Gaining value from technology

As already mentioned earlier, the technological landscape is evolving and so businesses can take advantage of these changes to add value to their operations. The ability to seamlessly deploy devices without IT involvement has huge implications in an increasingly remote-working world.

With countless employees not being on-premises, companies cannot afford to have delays between delivery and deployment. Leveraging Windows Autopilot means that you can eliminate OS image re-engineering and customize the out-of-the-box-experience (OOBE).

By doing this, your processes become easier and faster. And this is going to enhance productivity and potentially increase profitability.

Possible scenarios

Windows Autopilot provides support for a growing list of different scenarios, designed to support the varying needs that most businesses will have. These needs often differ depending on the type of business as well as where you are with moving to Window 10 and transitioning to modern management. Below are some of the common scenarios:

  • Deployment of devices that will be set up by an employee of the company and configured for that person.
  • Deployment of devices that will be automatically configured for shared use, as a kiosk, or as a digital signage.
  • Re-deploying a device in a business-ready state.
  • Pre-provisioning a device with up-to-date apps, policies, and settings.       
  • Provisioning of WIndows 365 devices

User-empowered modern workplace

Windows Autopilot is one of the key components in the Microsoft ecosystem that are helping to create a more user-centric workplace.
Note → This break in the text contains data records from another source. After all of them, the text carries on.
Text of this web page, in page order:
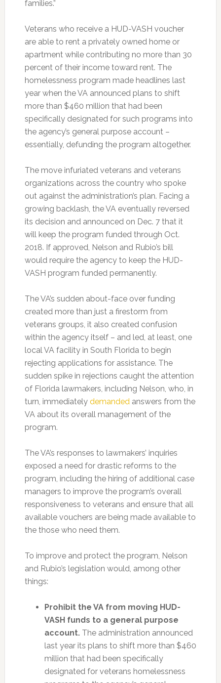
families.”
Veterans who receive a HUD-VASH voucher
are able to rent a privately owned home or
apartment while contributing no more than 30
percent of their income toward rent. The
homelessness program made headlines last
year when the VA announced plans to shift
more than $460 million that had been
specifically designated for such programs into
the agency’s general purpose account –
essentially, defunding the program altogether.
The move infuriated veterans and veterans
organizations across the country who spoke
out against the administration’s plan. Facing a
growing backlash, the VA eventually reversed
its decision and announced on Dec. 7 that it
will keep the program funded through Oct.
2018. If approved, Nelson and Rubio’s bill
would require the agency to keep the HUD-
VASH program funded permanently.
The VA’s sudden about-face over funding
created more than just a firestorm from
veterans groups, it also created confusion
within the agency itself – and led, at least, one
local VA facility in South Florida to begin
rejecting applications for assistance. The
sudden spike in rejections caught the attention
of Florida lawmakers, including Nelson, who, in
turn, immediately demandedanswers from the
VA about its overall management of the
program.
The VA’s responses to lawmakers’ inquiries
exposed a need for drastic reforms to the
program, including the hiring of additional case
managers to improve the program’s overall
responsiveness to veterans and ensure that all
available vouchers are being made available to
the those who need them.
To improve and protect the program, Nelson
and Rubio’s legislation would, among other
things:
Prohibit the VA from moving HUD-
VASH funds to a general purpose
account. The administration announced
last year its plans to shift more than $460
million that had been specifically
designated for veterans homelessness

An environment where users are empowered by IT rather than restricted as they were with legacy IT.

Users will immediately see this from the very beginning as they unbox new devices and have no time-wasting setup involved. Combined with the streamlined benefits of other solutions in the Microsoft ecosystem, this creates a modern, all-digital workplace.

Leveraging digital transformation with Windows Autopilot

So much technological innovation has come to the fore in the last few decades. However, many outdated facets of legacy IT persist including device setup and configuration. But it certainly doesn’t have to be the case for your organization.

Making use of tools like Windows Autopilot has massive potential benefits for your business. Self-service deployments not only make life simpler, but they can help you to operate faster and with fewer complications.

Not to mention how you can create more productive time. The extensive range of capabilities that you get here gives you more automated and user-friendly processes that can enhance your organization’s performance.